TASK INPUTS –
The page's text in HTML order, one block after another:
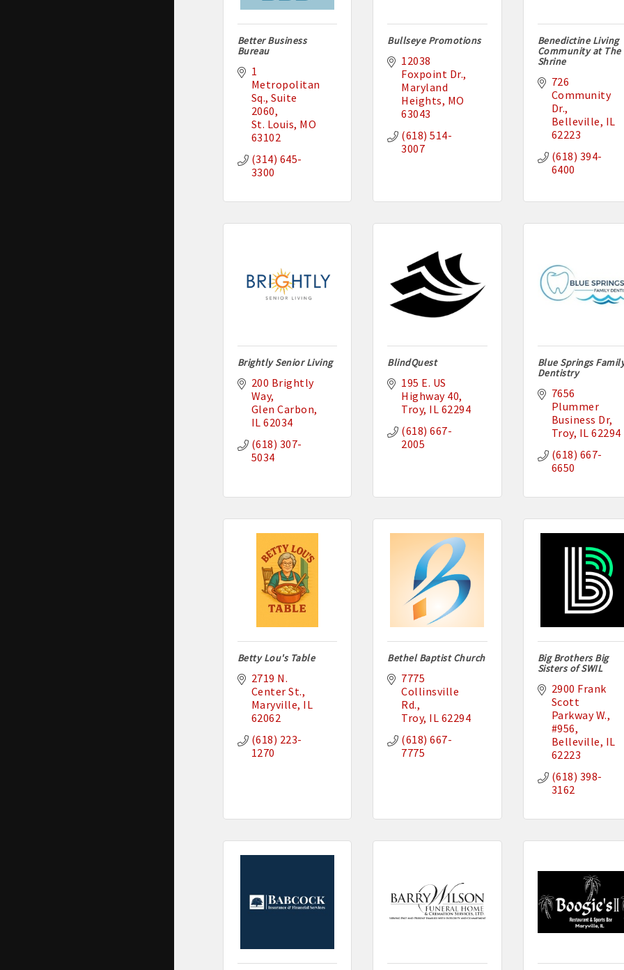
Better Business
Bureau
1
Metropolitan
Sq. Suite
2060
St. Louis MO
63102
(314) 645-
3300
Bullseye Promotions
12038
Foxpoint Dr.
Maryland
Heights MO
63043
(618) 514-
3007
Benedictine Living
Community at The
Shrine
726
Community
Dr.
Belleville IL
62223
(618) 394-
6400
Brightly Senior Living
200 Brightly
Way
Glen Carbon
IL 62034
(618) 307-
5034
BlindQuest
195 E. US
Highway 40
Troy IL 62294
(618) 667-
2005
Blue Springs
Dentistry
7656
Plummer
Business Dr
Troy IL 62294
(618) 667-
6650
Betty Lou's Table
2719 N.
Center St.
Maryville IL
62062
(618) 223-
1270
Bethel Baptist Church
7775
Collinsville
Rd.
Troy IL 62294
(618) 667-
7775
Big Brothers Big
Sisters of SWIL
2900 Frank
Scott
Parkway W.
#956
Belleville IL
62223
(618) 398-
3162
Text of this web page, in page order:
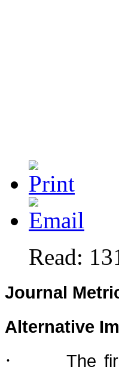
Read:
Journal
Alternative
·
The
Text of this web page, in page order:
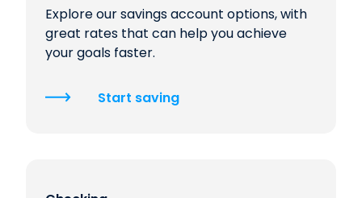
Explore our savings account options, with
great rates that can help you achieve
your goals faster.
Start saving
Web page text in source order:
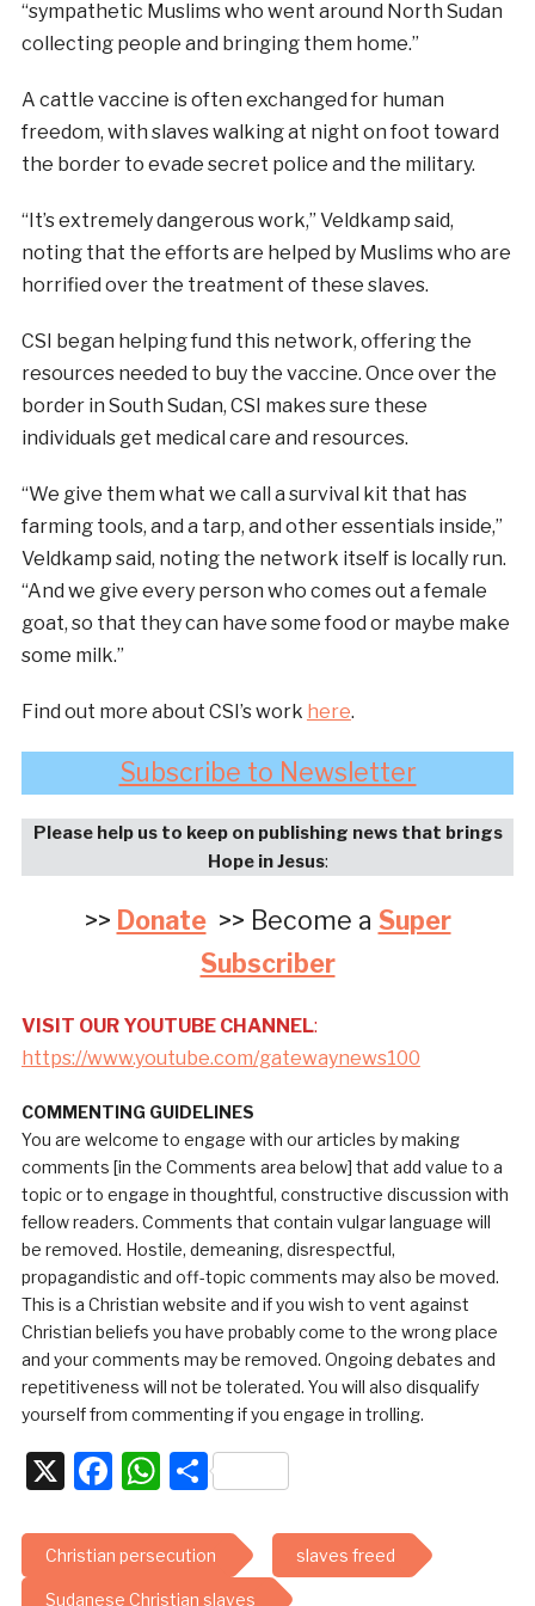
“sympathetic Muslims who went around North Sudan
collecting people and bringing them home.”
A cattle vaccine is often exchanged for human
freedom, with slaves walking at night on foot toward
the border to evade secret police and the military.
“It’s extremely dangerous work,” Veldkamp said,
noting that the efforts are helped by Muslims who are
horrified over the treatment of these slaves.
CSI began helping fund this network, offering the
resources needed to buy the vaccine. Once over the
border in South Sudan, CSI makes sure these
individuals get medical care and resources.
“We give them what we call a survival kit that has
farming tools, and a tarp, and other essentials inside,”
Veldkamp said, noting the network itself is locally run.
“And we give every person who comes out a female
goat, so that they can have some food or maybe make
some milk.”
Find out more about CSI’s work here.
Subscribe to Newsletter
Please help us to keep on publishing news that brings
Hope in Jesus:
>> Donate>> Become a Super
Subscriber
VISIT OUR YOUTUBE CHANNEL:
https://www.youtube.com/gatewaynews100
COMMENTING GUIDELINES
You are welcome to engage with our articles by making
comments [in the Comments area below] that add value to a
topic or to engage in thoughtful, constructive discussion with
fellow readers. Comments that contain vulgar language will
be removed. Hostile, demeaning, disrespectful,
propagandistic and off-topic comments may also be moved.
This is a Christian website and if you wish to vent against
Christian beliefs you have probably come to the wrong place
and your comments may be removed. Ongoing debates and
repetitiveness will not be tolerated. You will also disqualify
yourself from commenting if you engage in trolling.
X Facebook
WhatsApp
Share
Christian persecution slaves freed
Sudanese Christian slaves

WHAT YOU ARE ASKED TO DO –
What lines of the material contain "some"? Show them.

RESULT OF THIS EXERCISE –
goat, so that they can have some food or maybe make
some milk.”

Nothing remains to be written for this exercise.